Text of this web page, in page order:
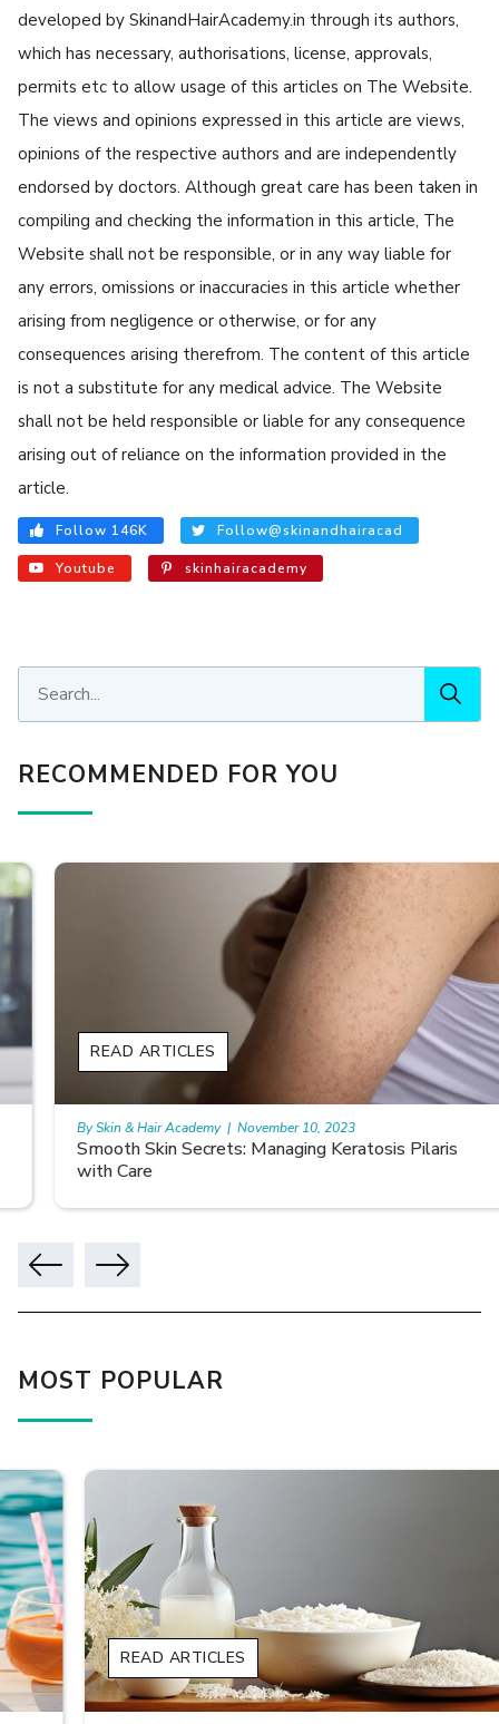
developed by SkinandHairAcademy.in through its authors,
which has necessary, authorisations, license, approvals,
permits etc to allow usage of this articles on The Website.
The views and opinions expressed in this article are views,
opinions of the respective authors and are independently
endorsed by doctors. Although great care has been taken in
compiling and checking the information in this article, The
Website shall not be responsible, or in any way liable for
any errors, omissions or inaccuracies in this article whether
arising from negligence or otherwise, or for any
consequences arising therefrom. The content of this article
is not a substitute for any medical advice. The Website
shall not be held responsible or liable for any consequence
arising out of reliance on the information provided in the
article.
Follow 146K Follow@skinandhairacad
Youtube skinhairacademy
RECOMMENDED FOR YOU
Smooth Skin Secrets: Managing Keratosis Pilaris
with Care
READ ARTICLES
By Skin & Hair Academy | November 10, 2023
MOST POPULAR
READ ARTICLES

* * *

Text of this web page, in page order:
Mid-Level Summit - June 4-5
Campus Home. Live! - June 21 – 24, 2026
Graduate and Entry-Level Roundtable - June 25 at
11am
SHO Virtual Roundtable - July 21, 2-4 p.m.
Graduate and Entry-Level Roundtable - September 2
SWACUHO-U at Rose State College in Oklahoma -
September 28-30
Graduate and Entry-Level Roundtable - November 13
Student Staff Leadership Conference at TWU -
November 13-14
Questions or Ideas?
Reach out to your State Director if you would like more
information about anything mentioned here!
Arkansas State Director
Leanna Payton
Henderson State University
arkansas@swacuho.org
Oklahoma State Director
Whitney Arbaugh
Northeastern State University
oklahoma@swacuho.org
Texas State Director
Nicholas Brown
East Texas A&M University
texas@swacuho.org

==

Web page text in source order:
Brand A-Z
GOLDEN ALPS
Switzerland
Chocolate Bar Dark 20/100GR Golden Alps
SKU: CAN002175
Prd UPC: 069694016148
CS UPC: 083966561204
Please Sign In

Exercise directions: Indicate how many lines in the records above contain the word "shall", giving only the number.

Response area: 2